После кофе мы опять поднялись наверх. Наш разговор с Игорем продолжился.
– Почему же ты не сказал следователю, что знаешь имена этих парней? – спросил Вадим.
– Я говорил, – встрепенулся мальчик, – но он ничего не записал. Потом сказал, что для меня будет лучше, если этих ребят не поймают. А если их найдут, это будет квалифицировано как групповое преступление. И мне же будет хуже. Больше срок дадут…
Мы с Вадимом не знали, что на это сказать. Не может быть, чтобы Савельев дал такой совет. Экспертиза установила, что их по меньшей мере было трое. Значит, была группа, нашли тех двоих или не нашли. Зачем было врать парню?
– А в лифте ты на самом деле был? – спросил я строгим голосом.
– Да… – чуть слышно ответил он. – – Они меня туда затолкнули…
– Игорь, оставь нас на несколько минут одних, – сказал Вадим. – Мы тебя позовем.
– Старик, так не годится, – помотал головой Вадим, когда мы остались вдвоем. – Я все понимаю. С детства тебя учили, что врать нехорошо. И потому ты не прощаешь вранья никому. В том числе и пацану, которого научили врать взрослые. Забудь, что ты был следователем. Или возвращайся назад в прокуратуру. Учти, Игорь имеет полное право скрыть от следствия какие-то детали, если это ему на пользу…
– Но теперь эта история выглядит по-другому, – сказал я.
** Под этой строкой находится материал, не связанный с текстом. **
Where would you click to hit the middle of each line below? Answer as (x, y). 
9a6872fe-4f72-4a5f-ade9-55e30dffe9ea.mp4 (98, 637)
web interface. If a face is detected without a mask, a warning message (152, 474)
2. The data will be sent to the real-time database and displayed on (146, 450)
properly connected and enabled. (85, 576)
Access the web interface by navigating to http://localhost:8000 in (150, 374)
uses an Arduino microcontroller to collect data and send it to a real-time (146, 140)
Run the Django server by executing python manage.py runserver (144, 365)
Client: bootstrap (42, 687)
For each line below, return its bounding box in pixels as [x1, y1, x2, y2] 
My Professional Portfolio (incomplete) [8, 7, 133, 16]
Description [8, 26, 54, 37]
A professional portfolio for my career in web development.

– Ах, мы не можем простить пацану, которого запугали и запутали взрослые дяди, обмана! – всплеснул руками Вадим.
– Если бы он не скрыл, а сказал, как сейчас, имена насильников, возможно, их тогда бы и нашли! – сказал я.
– Ты забыл про своего коллегу Савельева, который, оказывается, об этом все знал. И мог поискать этого Димона, если бы очень захотел.
Я промолчал. Вадим был прав, я это понимал. Но никак с этим не мог смириться.